## What is being asked
Reproduce, exactly, the lines of the material below from the line containing "se liší od těch" through the line containing "Knihovna pro platformu", with both end lines included and nothing else.
* * *
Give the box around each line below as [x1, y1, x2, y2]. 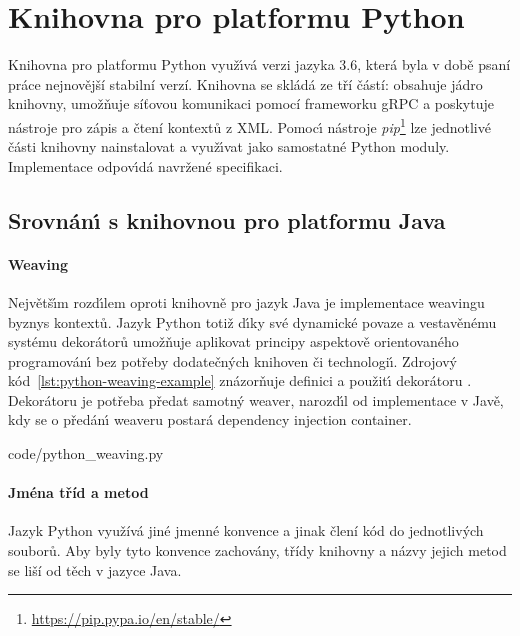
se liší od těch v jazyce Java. [8, 559, 182, 580]
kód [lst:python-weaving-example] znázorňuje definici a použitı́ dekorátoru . [8, 370, 472, 391]
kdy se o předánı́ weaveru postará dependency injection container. [8, 409, 412, 430]
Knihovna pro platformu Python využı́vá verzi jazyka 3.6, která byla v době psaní [8, 54, 511, 75]
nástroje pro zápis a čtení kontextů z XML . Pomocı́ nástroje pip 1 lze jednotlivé [8, 113, 491, 137]
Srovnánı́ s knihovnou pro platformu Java [8, 204, 446, 235]
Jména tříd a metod [8, 482, 149, 503]
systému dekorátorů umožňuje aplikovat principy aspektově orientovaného [8, 331, 459, 352]
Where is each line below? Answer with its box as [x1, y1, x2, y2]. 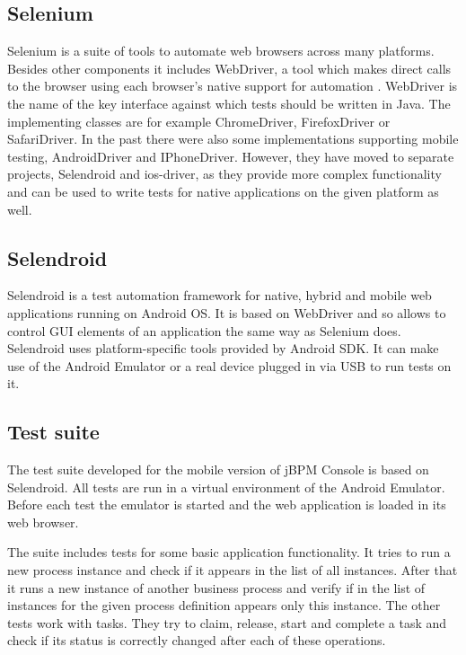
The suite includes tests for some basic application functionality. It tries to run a [7, 543, 451, 562]
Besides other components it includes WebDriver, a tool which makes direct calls [7, 58, 452, 77]
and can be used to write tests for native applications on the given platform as [7, 181, 439, 200]
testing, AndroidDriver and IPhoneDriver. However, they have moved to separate [7, 146, 454, 165]
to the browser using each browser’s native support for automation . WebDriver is [7, 76, 458, 95]
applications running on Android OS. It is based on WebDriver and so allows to [7, 303, 446, 322]
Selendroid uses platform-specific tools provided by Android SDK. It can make [7, 339, 439, 358]
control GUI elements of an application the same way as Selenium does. [7, 321, 401, 340]
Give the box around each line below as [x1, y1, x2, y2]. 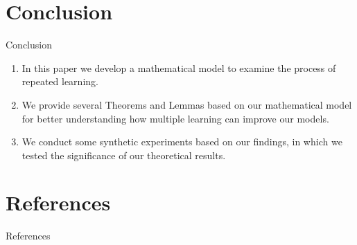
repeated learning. [21, 74, 98, 89]
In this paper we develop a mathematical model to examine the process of [21, 60, 336, 75]
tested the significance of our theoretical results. [21, 147, 226, 162]
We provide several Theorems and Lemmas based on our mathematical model [21, 97, 352, 111]
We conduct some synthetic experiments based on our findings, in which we [21, 134, 342, 149]
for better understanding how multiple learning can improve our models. [21, 111, 329, 125]
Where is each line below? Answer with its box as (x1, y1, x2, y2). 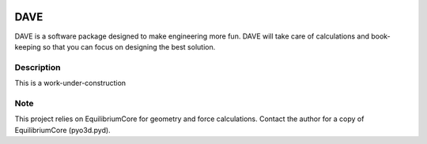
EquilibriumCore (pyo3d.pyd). (14, 125, 111, 135)
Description (14, 61, 61, 72)
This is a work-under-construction (14, 79, 127, 88)
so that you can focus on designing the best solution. (42, 42, 216, 51)
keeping (14, 42, 41, 51)
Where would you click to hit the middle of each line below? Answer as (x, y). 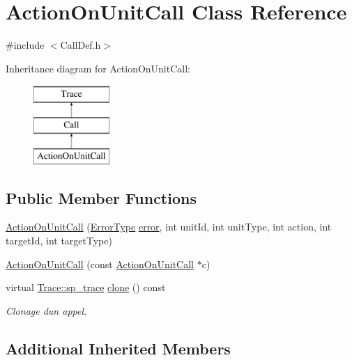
* * *
## Solution to this problem
se liší od těch v jazyce Java. [8, 559, 182, 580]
kód [lst:python-weaving-example] znázorňuje definici a použitı́ dekorátoru . [8, 370, 472, 391]
kdy se o předánı́ weaveru postará dependency injection container. [8, 409, 412, 430]
Knihovna pro platformu Python využı́vá verzi jazyka 3.6, která byla v době psaní [8, 54, 511, 75]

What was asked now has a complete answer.